過了一陣,興許是害怕,也或者是累了,雲心微閉上了眼睛。心裡則是不斷祈禱著,你千萬不要來找我,千萬不要來找我啊,不要來找我・・・・・
她很怕自己會給別人帶來麻煩,那日衛寧出手製服五人, 自己就已經不知道該怎麽回報了,隻能每日送一頓別人可能都會嫌棄的稀飯,這也是她能所做的最大努力。
幸好看著衛寧很喜歡,這讓她就很滿足了。
如果再因為自己麻煩別人,以後真不知道該怎麽報答人家了。
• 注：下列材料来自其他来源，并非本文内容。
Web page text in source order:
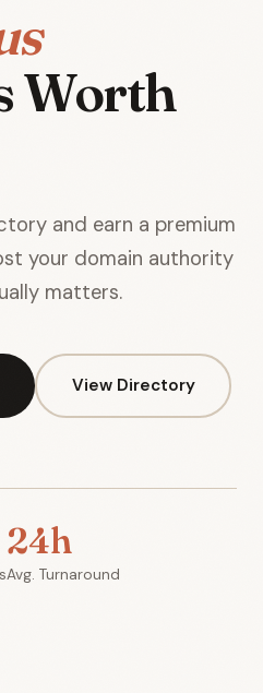
Worth
and earn a premium
your domain authority
matters.
View Directory
24h
Avg. Turnaround

如果因為自己再出現什麽意外,她這輩子都要在愧疚中渡過。
難道,真要以身相許?
忽然,一個念頭很突鳩的冒了出來,頓時雲心微冷青的臉燒了起來。
“老大,你說他敢不敢來啊?嘿嘿,那群警察在外面肯定早就找瘋了吧。”
“就是,李哥,你既然覺醒了,咱們要不玩票大的,他娘的,把老孫幹了吧,欠我們工資不發,自己在外面花天酒地。”一人滿臉戾氣,因為風吹雨曬而顯得粗糙的臉龐,擰在一起,恐怖至極。
他們都是工地上的工人,要不走投無路了,誰會走上這條歪門邪道?
既然現在已經出手,早就沒有回頭路了。
為首那位名為李魏國的年輕覺醒者沉思不語。
“老大,這妮子,要不・・・・・・”
“滾!”那人話還沒說完,一道火焰平地炸起。李魏國冷冷道:“我們圖財,不出人命,這是原則。我們可以報仇,如果那小子到了,殺了就是,但無關的人,誰都不許動。”
不知何時起,李魏國身上曾經忠厚老實的農民性格消失的無影無蹤,現在整個身體骨子裡,都散發著一股狠勁。
估計是想透了,也似乎是覺醒的緣故。
肉食者,自然有屬於肉食者的氣質。